Early in the twentieth century, theologian H. Reinhold Niebuhr accused so-called Christian liberals of preaching that a “God without wrath brought men without sin into a Kingdom without judgment through the ministrations of a Christ without a Cross.”  Though evangelicals today have not yet abandoned the cross, it seems to me that it has become commonplace to us and the work of Christ as a result is not really appreciated as it ought to be with us.  If this seems a bit overblown, ask yourself the following questions.  Do we really rejoice as the apostle Paul does in Ephesians 1:7 over the redemption that we have through the blood of Christ?  Does it thrill our hearts and does it affect our outlook on life and the way we process the difficulties of life?  More to the point: what is more pressing, the problems of this life or your relationship with God?

Your answer to the last question is the real test of whether you truly value the cross of or not.  Even though there is a lot of emphasis among evangelicals upon being “gospel-centered,” I wonder if we really understand what that means.  The focus on being gospel-centered today seems to be how we should use the gospel to solve everyday problems like marriage difficulties or traversing decision-making or how to face trials and stay happy.  Although I don’t deny that the gospel does speak to every aspect of our life, the main problem that the gospel solves has little to do with this life. 

Another way to put it is that we tend to focus upon the victory that Christ brings us: victory over addiction, victory over lust, victory over anger, victory over depression, and so on.  Again, I’m not saying that Christ does not give us victory over these problems.  He can and he does.  But if the main reason we stand before the cross of Christ is to get deliverance from the misery that sin has brought upon us through addiction or lust or whatever, then we have not come for the right reason. 

The main problem that the cross of Christ solves is our alienation from God.  The fact that God has hidden his face from us is the real reason we need the cross.  Above all else, we need to be forgiven of our sins and received back into his fellowship.  It is precisely this that the apostle Paul addresses and rejoices in here in the text: “In whom we have redemption through his blood, the forgiveness of sins, according to the riches of his grace” (7). 

Why does this not thrill us?  I suspect it is because our view of God is too low.  Modernity has killed our ability to truly grasp the reality of a God with wrath or a Kingdom with judgment as well as mercy.  But this is not the God of the Bible.  The God of the Bible is not weak.  He is not beholden to man.  His hands are not tied.  He is holy and unwilling to have fellowship with the unholy.  In contrast, to modern man God is just love and mercy and the last thing he wants to do is to punish rebels.  This low view of God inevitably results in a corresponding low view of sin.  Forgiveness then turns out to be no problem.  The horror of sin that is the backdrop of the cross is totally lost on us.
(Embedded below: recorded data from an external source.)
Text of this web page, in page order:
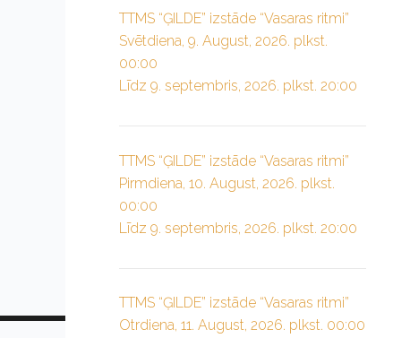
TTMS “ĢILDE” izstāde “Vasaras ritmi”
Svētdiena, 9. August, 2026. plkst.
00:00
Līdz 9. septembris, 2026. plkst. 20:00
TTMS “ĢILDE” izstāde “Vasaras ritmi”
Pirmdiena, 10. August, 2026. plkst.
00:00
Līdz 9. septembris, 2026. plkst. 20:00
TTMS “ĢILDE” izstāde “Vasaras ritmi”
Otrdiena, 11. August, 2026. plkst. 00:00

Compare this with Luther’s saner and more Biblical view of God: “Do you not know that God dwells in light inaccessible?  We weak and ignorant creatures want to probe and understand the incomprehensible majesty of the unfathomable light of the wonder of God.  We approach; we prepare ourselves to approach.  What wonder then that his majesty overpowers us and shatters!”[1]  This attitude toward God is so foreign to our modern categories of thinking that we are apt, as Bainton appears to do of Luther, to strike such comments down to a more primitive mindset.  However, could it be that our modern mindset is wrong and Luther’s is right?  I believe it is.  At least if you believe that the Bible is God’s word, there is no way to avoid the reality that our view of God and sin and forgiveness often comes far short of the Biblical view of these things.  And even if our minds are right on this issue, sadly our hearts beat to the tune of the culture more easily than to the realities of God’s word.
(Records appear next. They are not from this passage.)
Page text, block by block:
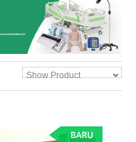
Show Product
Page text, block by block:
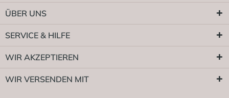
ÜBER UNS
SERVICE & HILFE
WIR AKZEPTIEREN
WIR VERSENDEN MIT
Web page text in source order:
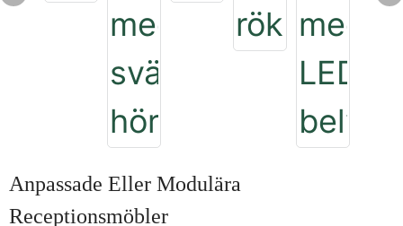
Anpassade Eller Modulära
Receptionsmöbler
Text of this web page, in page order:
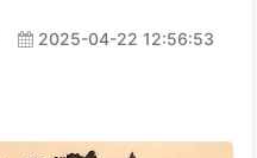
2025-04-22 12:56:53
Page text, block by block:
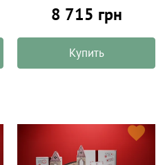
8 715 грн
Купить
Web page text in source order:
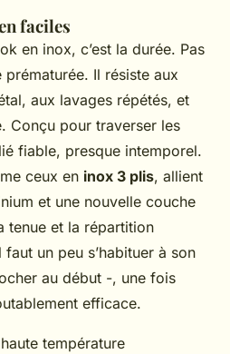
faciles
en inox, c’est la durée. Pas
prématurée. Il résiste aux
aux lavages répétés, et
Conçu pour traverser les
fiable, presque intemporel.
ceux en inox 3 plis, allient
et une nouvelle couche
tenue et la répartition
faut un peu s’habituer à son
au début -, une fois
efficace.
température
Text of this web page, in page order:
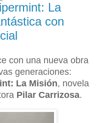
La
con
con una nueva obra
generaciones:
La Misión, novela
Pilar Carrizosa.

To appreciate this text, then, we need to have a Biblical view of the majesty and holiness of God.  This is why it is important to pay attention to Paul’s order here.  He does not begin with the work of our Lord upon the cross.  Rather, he begins with the will of God the Father.  The picture of God that we saw in verses 4-6 is not of a God that needs man or must forgive him.  Rather, we see the picture of a God who saves “according to the good pleasure of his will” (5).  God does not have to save you and me; indeed, he did not have to save anybody.  Salvation is not something that God must do, it is something that he has chosen to do because it pleases him to do so.  And the redemption and rescue of any person is not ultimately due to God having to accept their good deeds; rather, salvation is ultimately due to the sovereign choice of God who before the foundation of the world chose unconditionally to save sinful men and women.  God does not need us; we need God.
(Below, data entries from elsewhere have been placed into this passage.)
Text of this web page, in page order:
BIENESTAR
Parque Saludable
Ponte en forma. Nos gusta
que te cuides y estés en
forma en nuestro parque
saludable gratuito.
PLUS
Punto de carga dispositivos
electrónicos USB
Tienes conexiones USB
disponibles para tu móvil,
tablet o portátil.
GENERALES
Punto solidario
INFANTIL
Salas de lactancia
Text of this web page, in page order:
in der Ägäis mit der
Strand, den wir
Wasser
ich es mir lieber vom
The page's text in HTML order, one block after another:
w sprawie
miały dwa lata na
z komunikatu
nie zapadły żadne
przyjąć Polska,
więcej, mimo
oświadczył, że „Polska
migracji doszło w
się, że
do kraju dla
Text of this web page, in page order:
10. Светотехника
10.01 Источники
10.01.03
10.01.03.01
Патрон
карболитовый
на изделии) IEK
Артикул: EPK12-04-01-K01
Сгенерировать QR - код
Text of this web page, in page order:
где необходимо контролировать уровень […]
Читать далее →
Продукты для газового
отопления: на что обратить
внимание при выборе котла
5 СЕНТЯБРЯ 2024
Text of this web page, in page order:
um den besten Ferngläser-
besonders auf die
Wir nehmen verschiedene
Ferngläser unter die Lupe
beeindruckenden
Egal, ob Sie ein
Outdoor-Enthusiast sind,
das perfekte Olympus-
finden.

God is not beholden to us.  We have no reason to expect that God will forgive us.  Instead, we have every reason to believe that he will not.  The Bible teaches, and experience confirms, that all men are sinners.  This does not mean that we are all as bad as we can be but it does mean that we have within our hearts a disposition that is fundamentally opposed to God.  We are not thankful for what he has given us; we complain when bad things happen and when good things happen we chalk them up to our own cleverness and skill.  We ignore God’s commandments and when we sin we don’t think it’s a big deal.  As a result, we essentially ignore God in this life, though we may give lip service to him every now and then.  We may not even do that.  Despite all this, we think we are big stuff.  We think that we deserve the best out of this life, and if there is a next, of it too.  We definitely don’t think that we deserve hell and that if God judges people, well, we don’t like that kind of God anyway.  So, why would God forgive us?  Why would he want to have fellowship with us?  God, who is the ultimate reality, we ignore for video games and Facebook and Pinterest.  Why would he want to save us?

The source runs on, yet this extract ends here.